I think only the three years married counts. Whatever debt the man brought into the marriage he has to keep for himself. After the marriage, the money, income, expenses, assets and debts are considered pooled, even if one spouse is completely ignorant of it.

I think reckless depletion is usually for situations where one spouse dissipated assets leading up to the separation, in an attempt to hose the other person. For a situation where one partner was just bad with money all along, I'm not sure there's a way to get restitution. Did the reckless spending result in assets that are now to be divided, or is it just plain gone? Who benefited from the spending? Both spouses, or just the man? If he wants to avoid court, he might offer to take on an unequal part of the debt, to be fair and acknowledge that he benefited from it more than the woman.
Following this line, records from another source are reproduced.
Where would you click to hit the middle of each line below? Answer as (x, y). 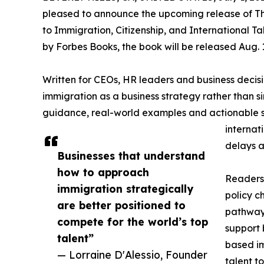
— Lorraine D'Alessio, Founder (132, 254)
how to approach (103, 172)
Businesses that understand (131, 155)
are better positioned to (121, 205)
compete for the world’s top (133, 221)
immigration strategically (125, 188)

Legal costs are usually paid by the person incurring them, UNLESS one of the spouses has rejected a reasonable offer, is taken to court and loses there. The man would only be responsible for the woman's legal fees if the woman made a reasonable offer but he chose to go to court anyways but ended up with an order the same or worse than her offer, he'd have to pay her fees.

The man is on the hook for child support if the woman has the kids most of the time. Is there a reason he's not going to have the kids half the time? But he's not on the hook for spousal support unless the woman can prove entitlement to it. Does the woman have a career? Did her employment suffer as a result of the relationship?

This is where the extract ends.